Model: Linear predictor μ = α + β·X_standardized.
Likelihood: total_revenue ∼ Normal(μ, σ).
Sampling: We draw 2,000 posterior samples after 1,000 tuning steps, targeting accept=0.9 for robust inference.
import pymc3 as pm
with pm.Model() as model:
# Priors
α = pm.Normal("α", mu=0, sigma=1e5) # intercept prior
β = pm.Normal("β", mu=0, sigma=1e4, shape=X_train_s.shape[1]) # slopes prior
σ = pm.HalfNormal("σ", sigma=1e4) # noise scale
# Expected revenue
μ = α + pm.math.dot(X_train_s, β)
# Likelihood
Y_obs = pm.Normal("Y_obs", mu=μ, sigma=σ, observed=y_train)
# MCMC sampling
trace = pm.sample(
draws=2000, # number of posterior samples
tune=1000, # burn‑in
target_accept=0.9,
return_inferencedata=True
)
Posterior Analysis & Point Predictions
Posterior predictive: Sampling Y_obs yields full predictive distributions; from these, we compute the posterior mean forecast and 94% Highest Posterior Density interval at new Ticket Price values.

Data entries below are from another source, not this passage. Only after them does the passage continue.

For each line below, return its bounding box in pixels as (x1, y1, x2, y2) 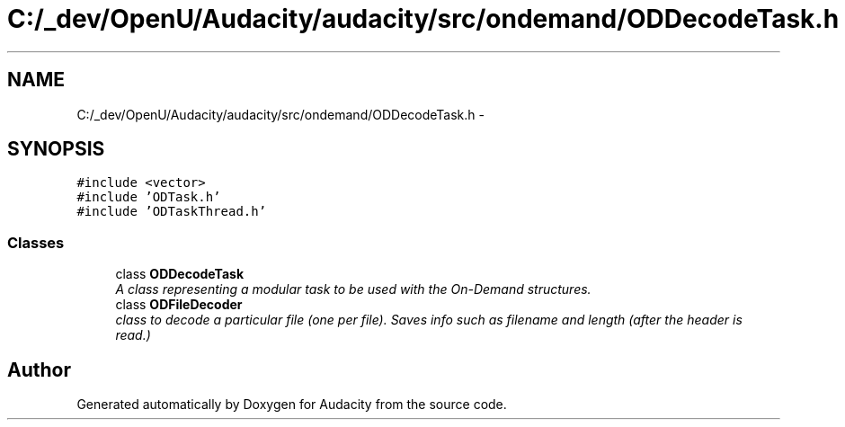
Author (7, 358, 71, 381)
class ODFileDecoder (115, 297, 243, 313)
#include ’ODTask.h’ (76, 190, 221, 205)
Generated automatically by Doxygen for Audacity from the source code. (76, 396, 507, 413)
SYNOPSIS (7, 138, 105, 161)
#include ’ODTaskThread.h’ (76, 204, 267, 219)
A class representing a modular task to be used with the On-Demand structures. (115, 281, 591, 298)
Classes (7, 233, 65, 252)
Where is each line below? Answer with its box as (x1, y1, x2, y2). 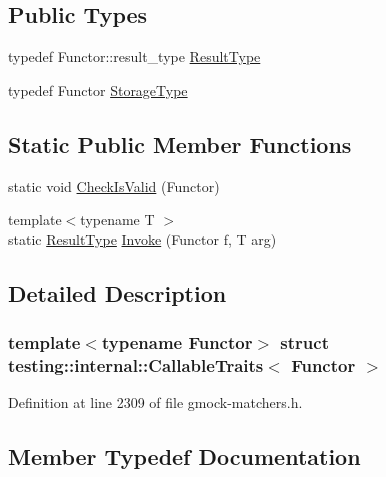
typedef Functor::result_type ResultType (8, 46, 261, 67)
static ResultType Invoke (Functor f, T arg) (8, 228, 277, 249)
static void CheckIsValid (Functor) (8, 175, 220, 196)
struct (280, 330, 329, 355)
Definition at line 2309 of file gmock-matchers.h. (8, 392, 303, 413)
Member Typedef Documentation (8, 441, 361, 472)
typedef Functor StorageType (8, 79, 188, 100)
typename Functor (101, 330, 253, 355)
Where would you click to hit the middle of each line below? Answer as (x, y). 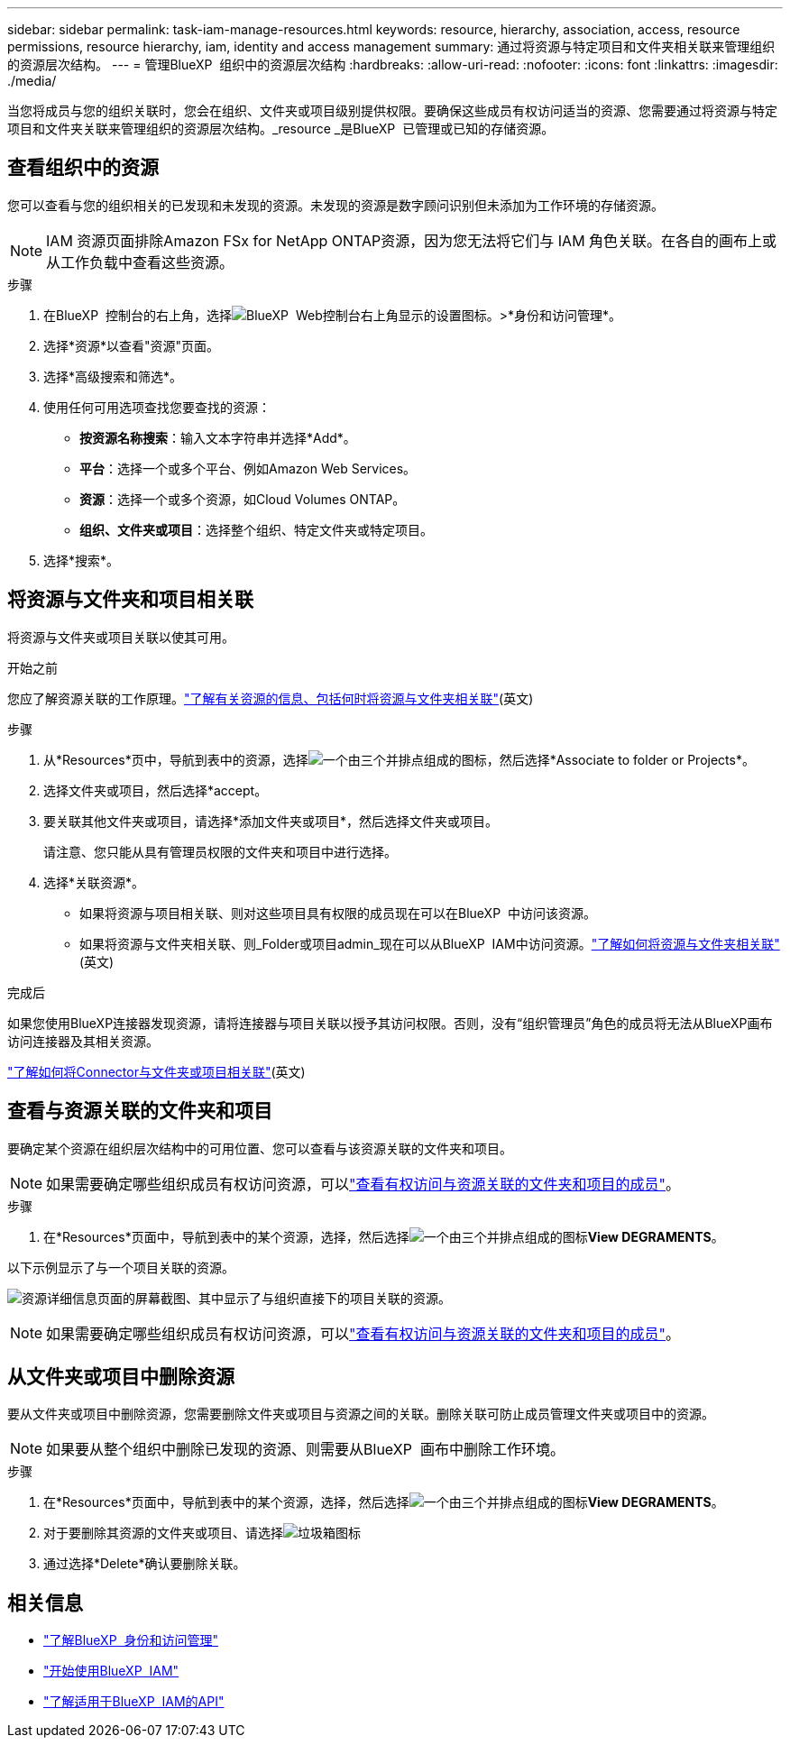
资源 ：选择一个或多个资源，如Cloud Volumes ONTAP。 (243, 499)
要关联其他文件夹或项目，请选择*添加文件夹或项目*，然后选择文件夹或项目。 (271, 821)
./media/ (32, 81)
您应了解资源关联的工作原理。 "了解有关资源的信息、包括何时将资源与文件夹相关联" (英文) (271, 698)
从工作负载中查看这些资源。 (140, 262)
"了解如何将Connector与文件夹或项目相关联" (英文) (156, 1071)
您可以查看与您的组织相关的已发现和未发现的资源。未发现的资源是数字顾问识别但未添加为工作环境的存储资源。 (335, 205)
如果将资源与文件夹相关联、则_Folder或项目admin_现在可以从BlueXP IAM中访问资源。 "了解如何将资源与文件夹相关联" (430, 943)

Evaluation: Mean Absolute Error (MAE) on held‑out events quantifies point‐forecast accuracy.
import arviz as az
from sklearn.metrics import mean_absolute_error
# Summarize posterior distributions
az.summary(trace, round_to=2)
# Posterior predictive sampling
with model:
ppc = pm.sample_posterior_predictive(trace, var_names=["Y_obs"])
# Posterior means
α_post = trace.posterior["α"].mean().item()
β_post = trace.posterior["β"].mean(dim=["chain","draw"]).values
# Point predictions on test set
y_pred = α_post + X_test_s.dot(β_post)
# Evaluate accuracy
mae = mean_absolute_error(y_test, y_pred)
print(f"Test MAE: ${mae:.2f}")
Visualise Predictions & Credible Intervals
By sweeping Ticket Price and holding other features fixed, we plot the posterior mean of the revenue curve and its credible band—revealing both the expected revenue sensitivity and the associated uncertainty.
import numpy as np
import matplotlib.pyplot as plt
# Sweep Ticket Price; hold other features at median
price_grid = np.linspace(X_train_s[:,0].min(), X_train_s[:,0].max(), 100)
grid = np.median(X_train_s, axis=0)[None,:].repeat(100, axis=0)
grid[:,0] = price_grid
with model:
ppc_grid = pm.sample_posterior_predictive(
trace, var_names=["Y_obs"], samples=1000
)
preds = ppc_grid["Y_obs"]
mean_pred = preds.mean(axis=0)
hpd = az.hdi(preds, hdi_prob=0.94)
# Back‑transform Ticket Price
price_orig = scaler.inverse_transform(grid)[:,0]
plt.figure(figsize=(8,5))
plt.plot(price_orig, mean_pred, label="Posterior mean")
plt.fill_between(price_orig, hpd[:,0], hpd[:,1], alpha=0.3,
label="94% credible interval")
plt.scatter(
scaler.inverse_transform(X_test_s)[:,0], y_test,
color="k", alpha=0.5, label="Test data"
)
plt.xlabel("Ticket Price (USD)")
plt.ylabel("Total Revenue (USD)")
plt.title("Bayesian Regression: Revenue vs. Ticket Price")
plt.legend()
plt.tight_layout()
plt.show()
Summary
This Bayesian Regression workflow for Festival Attendance Cost Prediction provides:
1. Point estimates of total ticket revenue from early event indicators.
2. Credible intervals that quantify forecasting uncertainty—crucial for risk‐aware pricing.
3. Actionable insights: event planners can set ticket tiers, negotiate vendor contracts, and allocate marketing budgets with confidence bounds—optimising both revenue and attendee satisfaction.